The Night of the Dead Servers II

It seems there was a large power cut last night, sometime before 18:00, affecting a wide area of Northern Ireland. As I’m in England I probably wouldn’t have noticed; but the internet service provider in Belfast who hosts my servers went out with the electricity and killed my machines.

I heard that their UPSes worked to keep things alive for a while, and I also heard that their generator started quickly, but it seems that their distribution panel couldn’t take the strain: we can forgive them for that, as long as it doesn’t happen again.

My main complaint is that I didn’t hear any of these things from my them. We discovered the problem when one of our customers phoned us to complain.

So, I tried to contact our provider, but their phones were dead too.

Their network returned a while later. I could connect to two of my unhappy servers, but my third was still dead.

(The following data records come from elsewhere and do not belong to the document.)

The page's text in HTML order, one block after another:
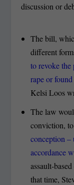
discussion or
The bill,
different
to revoke
rape or
Kelsi Loos
The law
conviction,
conception –
accordance
assault-
that time,
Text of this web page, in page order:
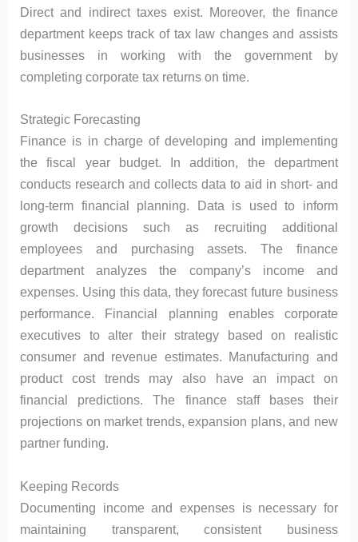
Direct and indirect taxes exist. Moreover, the finance
department keeps track of tax law changes and assists
businesses in working with the government by
completing corporate tax returns on time.
Strategic Forecasting
Finance is in charge of developing and implementing
the fiscal year budget. In addition, the department
conducts research and collects data to aid in short- and
long-term financial planning. Data is used to inform
growth decisions such as recruiting additional
employees and purchasing assets. The finance
department analyzes the company’s income and
expenses. Using this data, they forecast future business
performance. Financial planning enables corporate
executives to alter their strategy based on realistic
consumer and revenue estimates. Manufacturing and
product cost trends may also have an impact on
financial predictions. The finance staff bases their
projections on market trends, expansion plans, and new
partner funding.
Keeping Records
Documenting income and expenses is necessary for
maintaining transparent, consistent business
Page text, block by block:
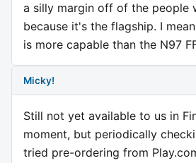
a silly margin off of the people
because it's the flagship. I
is more capable than the N97
Micky!
Still not yet available to us in
moment, but periodically
tried pre-ordering from
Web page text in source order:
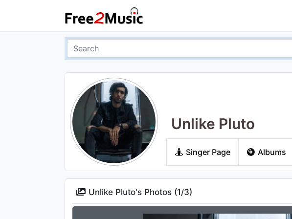
Unlike Pluto
Singer Page Albums
Unlike Pluto's Photos (1/3)
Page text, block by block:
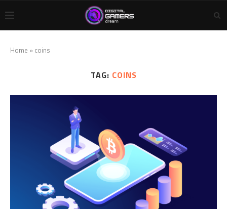
Home » coins
TAG: COINS
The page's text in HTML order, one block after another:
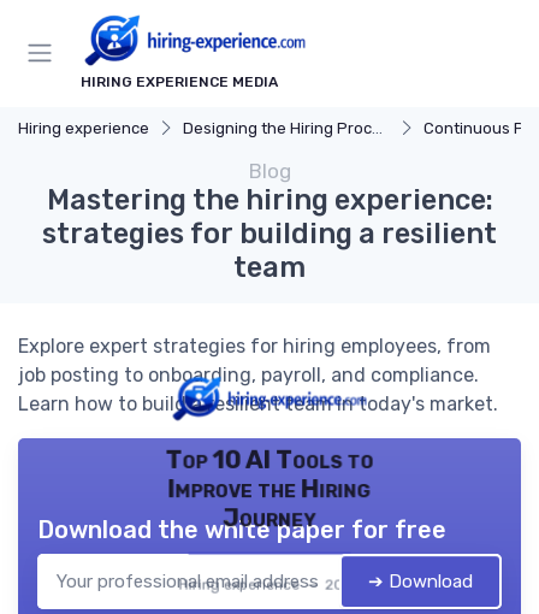
HIRING EXPERIENCE MEDIA
Hiring experience Designing the Hiring Process Continuous
Blog
Mastering the hiring experience:
strategies for building a resilient
team
Explore expert strategies for hiring employees, from
job posting to onboarding, payroll, and compliance.
Learn how to build a resilient team in today's market.
Top 10 AI Tools to
Improve the Hiring
Journey
Hiring experience — 2026
Download the white paper for free
➔ Download
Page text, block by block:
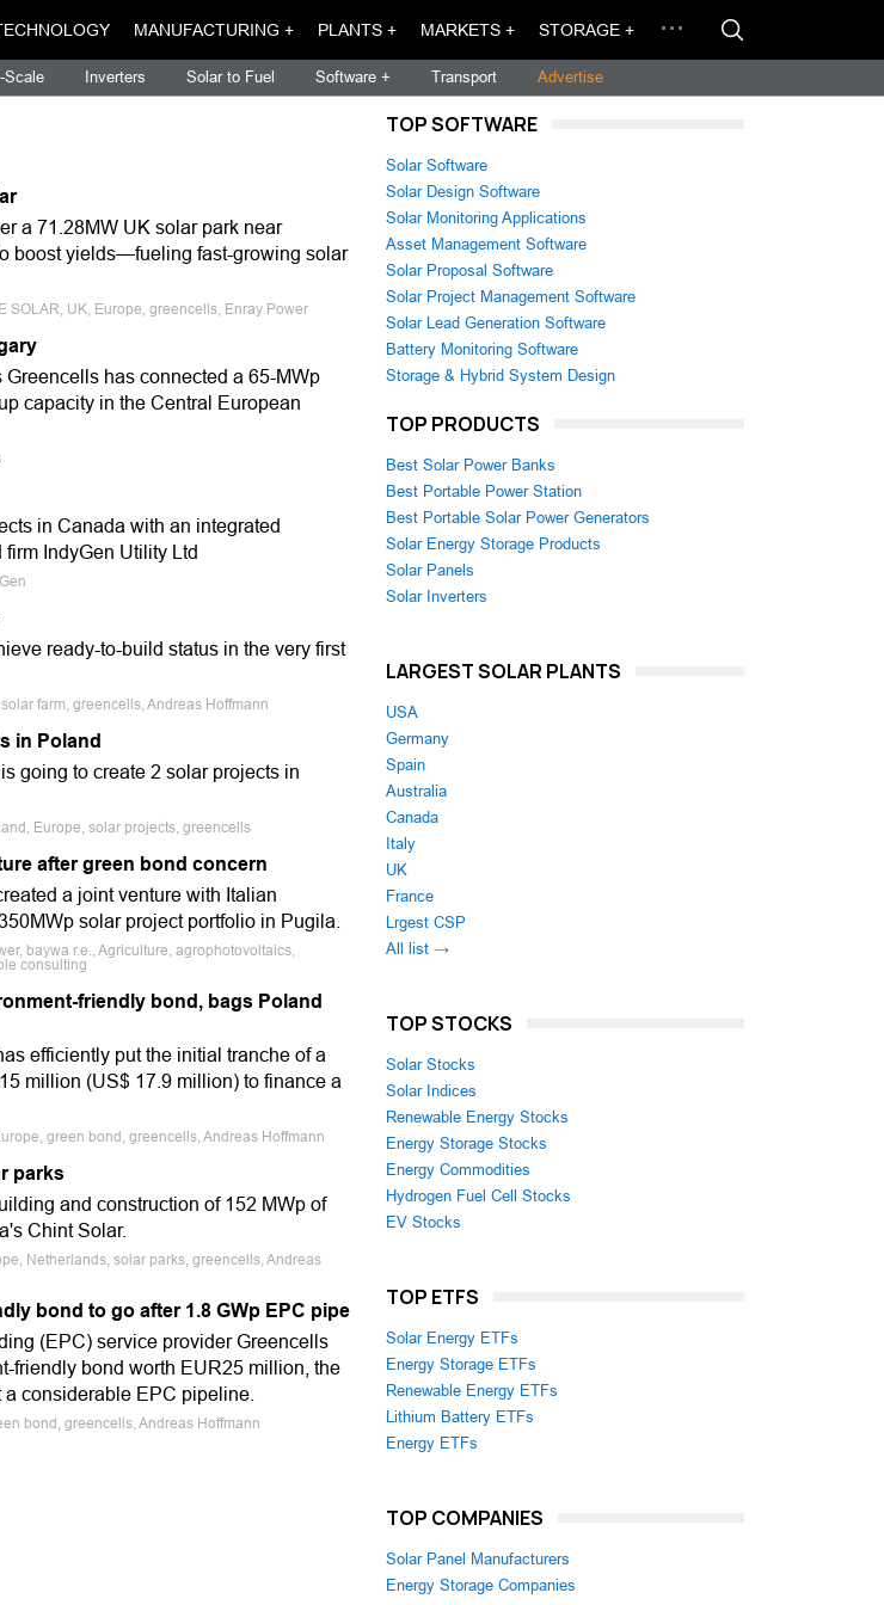
MANUFACTURING + PLANTS + MARKETS + STORAGE +
Scale Inverters Solar to Fuel Software + Transport Advertise
a 71.28MW UK solar park near
boost yields—fueling fast-growing solar
SOLAR, UK, Europe, greencells, Enray Power
has connected a 65-MWp
capacity in the Central European
in Canada with an integrated
IndyGen Utility Ltd
ready-to-build status in the very first
farm, greencells, Andreas Hoffmann
in Poland
going to create 2 solar projects in
Europe, solar projects, greencells
after green bond concern
a joint venture with Italian
solar project portfolio in Pugila.
baywa r.e., Agriculture, agrophotovoltaics,
consulting
friendly bond, bags Poland
efficiently put the initial tranche of a
million (US$ 17.9 million) to finance a
green bond, greencells, Andreas Hoffmann
parks
and construction of 152 MWp of
Chint Solar.
Netherlands, solar parks, greencells, Andreas
bond to go after 1.8 GWp EPC pipe
(EPC) service provider Greencells
friendly bond worth EUR25 million, the
considerable EPC pipeline.
bond, greencells, Andreas Hoffmann
TOP SOFTWARE
Solar Software
Solar Design Software
Solar Monitoring Applications
Asset Management Software
Solar Proposal Software
Solar Project Management Software
Solar Lead Generation Software
Battery Monitoring Software
Storage & Hybrid System Design
TOP PRODUCTS
Best Solar Power Banks
Best Portable Power Station
Best Portable Solar Power Generators
Solar Energy Storage Products
Solar Panels
Solar Inverters
LARGEST SOLAR PLANTS
USA
Germany
Spain
Australia
Canada
Italy
UK
France
Lrgest CSP
All list →
TOP STOCKS
Solar Stocks
Solar Indices
Renewable Energy Stocks
Energy Storage Stocks
Energy Commodities
Hydrogen Fuel Cell Stocks
EV Stocks
TOP ETFS
Solar Energy ETFs
Energy Storage ETFs
Renewable Energy ETFs
Lithium Battery ETFs
Energy ETFs
TOP COMPANIES
Solar Panel Manufacturers
Energy Storage Companies
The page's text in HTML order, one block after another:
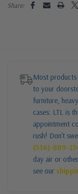
Share:
Most products
to your
furniture,
cases: LTL is
appointment
rush! Don’t
(336)-889-
day air or
see our
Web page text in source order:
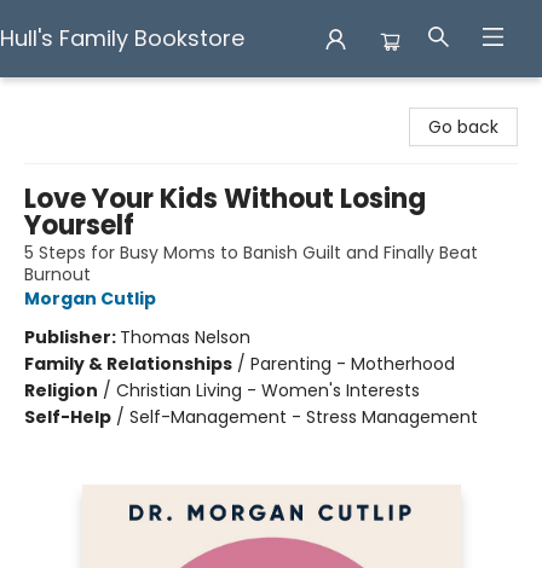
Hull's Family Bookstore
Go back
Love Your Kids Without Losing
Yourself
5 Steps for Busy Moms to Banish Guilt and Finally Beat
Burnout
Morgan Cutlip
Publisher: Thomas Nelson
Family & Relationships / Parenting - Motherhood
Religion / Christian Living - Women's Interests
Self-Help / Self-Management - Stress Management
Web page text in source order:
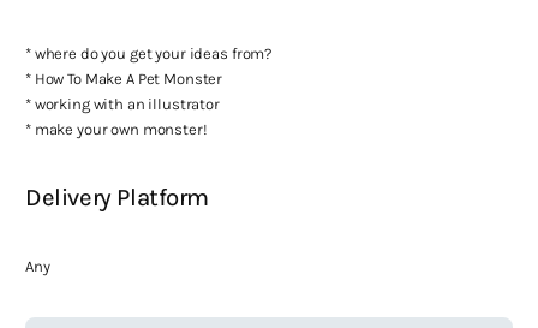
* where do you get your ideas from?
* How To Make A Pet Monster
* working with an illustrator
* make your own monster!
Delivery Platform
Any
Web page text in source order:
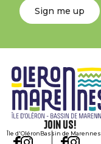
Sign me up
Join us!
Île d'OléronBassin de Marennes
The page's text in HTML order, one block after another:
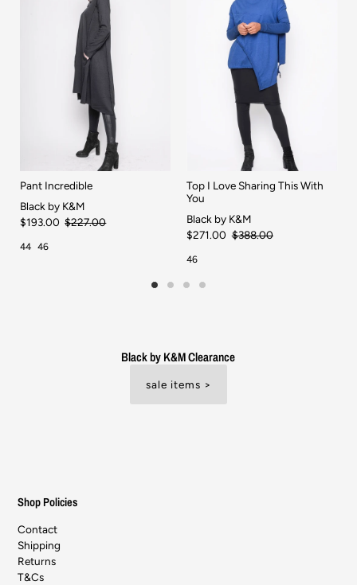
Black by K&M Clearance
sale items >
Pant Incredible
Black by K&M
$193.00 $227.00
44 46
Top I Love Sharing This With
You
Black by K&M
$271.00 $388.00
46
Shop Policies
Contact
Shipping
Returns
T&Cs

Their phones rang, but nobody answered.

Then I lost my servers again. This time it seemed to be a routing loop, that twisted all through the night until finally, more than 15 hours after the incident, someone answered the phone. The routing problem was quickly solved, and my third dead server was revived.

They still haven’t told me anything about what happened.

A service provider needs to maintain their customers’ confidence, especially when things go wrong. They should be able to identify routing problems in their network before I do. They should make sure everything is working after they think they’ve fixed it. And if they can’t do that, they should at least communicate: they should phone me to explain the problem, and not make it sound like it’s my fault for not having their mobile phone numbers.

This is the third time (that we know of) that we’ve had a service outage. The first time was when they unplugged our servers because they “didn’t know they were there”. The second time…we don’t know; we noticed one morning that our servers had been disconnected for a while; they were reconnected before we complained, so we waited to hear what the problem was, and we’re still waiting.